Task brief - When a line in the entries contains the word "into", copy that line in full.

Input records -
____

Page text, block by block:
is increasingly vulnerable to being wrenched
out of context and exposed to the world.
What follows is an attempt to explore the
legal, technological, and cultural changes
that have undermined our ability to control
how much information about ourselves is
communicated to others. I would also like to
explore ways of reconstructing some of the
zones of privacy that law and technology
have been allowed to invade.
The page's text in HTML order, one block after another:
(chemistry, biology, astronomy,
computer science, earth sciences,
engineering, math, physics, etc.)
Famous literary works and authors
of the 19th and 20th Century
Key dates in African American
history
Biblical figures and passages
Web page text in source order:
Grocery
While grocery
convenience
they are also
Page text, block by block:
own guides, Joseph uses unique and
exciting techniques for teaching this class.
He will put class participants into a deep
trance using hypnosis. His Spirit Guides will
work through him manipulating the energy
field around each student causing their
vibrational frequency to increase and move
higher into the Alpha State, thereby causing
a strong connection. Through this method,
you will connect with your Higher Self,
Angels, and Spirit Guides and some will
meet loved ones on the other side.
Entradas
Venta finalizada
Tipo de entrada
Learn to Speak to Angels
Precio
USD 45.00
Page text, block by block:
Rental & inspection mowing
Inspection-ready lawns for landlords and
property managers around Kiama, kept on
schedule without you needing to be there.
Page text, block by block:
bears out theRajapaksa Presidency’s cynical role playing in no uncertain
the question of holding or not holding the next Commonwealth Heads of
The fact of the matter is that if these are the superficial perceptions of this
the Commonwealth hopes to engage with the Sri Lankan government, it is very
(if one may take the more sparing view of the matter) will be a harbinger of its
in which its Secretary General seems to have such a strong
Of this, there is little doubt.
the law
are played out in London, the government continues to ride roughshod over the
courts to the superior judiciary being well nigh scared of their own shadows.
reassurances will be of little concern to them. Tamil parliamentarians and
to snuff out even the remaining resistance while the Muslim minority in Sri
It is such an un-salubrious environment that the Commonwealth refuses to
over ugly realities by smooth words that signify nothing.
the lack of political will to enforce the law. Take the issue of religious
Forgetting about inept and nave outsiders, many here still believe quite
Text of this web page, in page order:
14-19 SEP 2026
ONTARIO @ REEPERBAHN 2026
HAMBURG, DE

____

Task solution -
He will put class participants into a deep
higher into the Alpha State, thereby causing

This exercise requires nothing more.